Finding the courage yourself, to step out of your comfort zone is difficult. According to John W. Toumbourour, the part of the brain that is associated to social attachment and bonding is active when it comes to making decision on providing a charitable donation. When we make a good act, we always think of the social aspect related to it. Courageous acts are “rarely impulsive”. In fact, we take the time to think and make a decision first. We weight out the risks versus the benefits. Some may do it out for their own benefit and others for the benefit of others. Even the most empathetic people who are the most likely to help others, do it not only for the good of others, but to reduce their own distress. It’s like if an elderly asked for your help to carry her bags and you refuse. Later on, you will think back to it and constantly feel a sense of guilt. Sometimes, helping others isn’t about the people, but also for your own good.
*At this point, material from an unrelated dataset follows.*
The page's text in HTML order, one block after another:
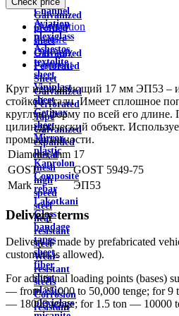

With this being said, the point of all of this isn’t about being a hero. It’s to show that little things can actually make a difference. To not act when it’s too late. We often see injustice be done and yet not act upon it. Learning about these tragedies made me realize that being passive about these wrongdoings can make me just as guilty as the person who commit it. Similar to the bystanders who didn’t care about the dying victim right next to them. There is no harm in trying to do good even if other’s refuse it. What matters it to try. After doing all my research, I realized that life is about making connections: the ability to share emotions. We are so caught up in our own lives that we are being selfish to not think of others first. When I interviewed Suzan Finch, a psychology teacher, she said “…we align ourselves to the situations we best understand…I’ve know what it’s like to be going in the metro with a stroller and worrying about all the bags. However a 20-year-old man cannot relate to that. ” To sympathize with others is what connects us all together. Put yourself in their shoes and know what it’s like to be in their place.